# THE PROBLEM
From the listing below, pick out each line with the word "speed".

# DATA FOR THIS TASK
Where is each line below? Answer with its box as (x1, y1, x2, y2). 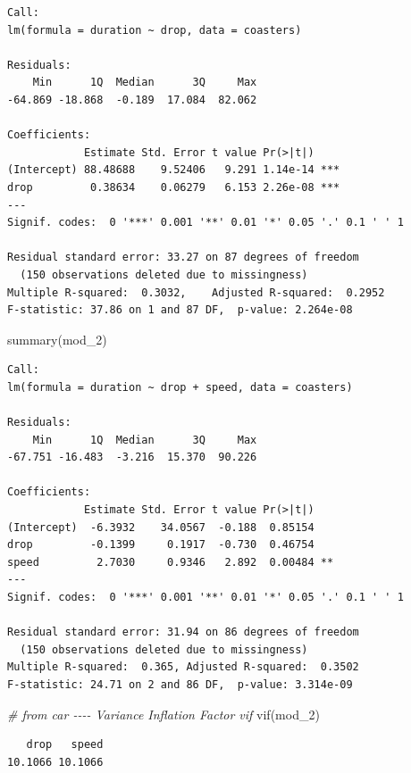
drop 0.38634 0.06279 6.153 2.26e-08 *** (7, 180, 340, 194)
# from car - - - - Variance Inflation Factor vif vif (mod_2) (7, 704, 320, 723)
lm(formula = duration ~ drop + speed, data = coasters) (7, 380, 353, 394)
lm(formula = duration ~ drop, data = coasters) (7, 23, 302, 37)
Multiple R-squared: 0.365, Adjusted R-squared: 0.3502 (7, 661, 359, 674)
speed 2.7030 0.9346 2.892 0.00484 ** (7, 555, 334, 569)
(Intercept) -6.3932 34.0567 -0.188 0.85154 (7, 520, 315, 534)
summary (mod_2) (7, 329, 107, 348)

# EXERCISE RESPONSE
lm(formula = duration ~ drop + speed, data = coasters) (7, 380, 353, 394)
speed 2.7030 0.9346 2.892 0.00484 ** (7, 555, 334, 569)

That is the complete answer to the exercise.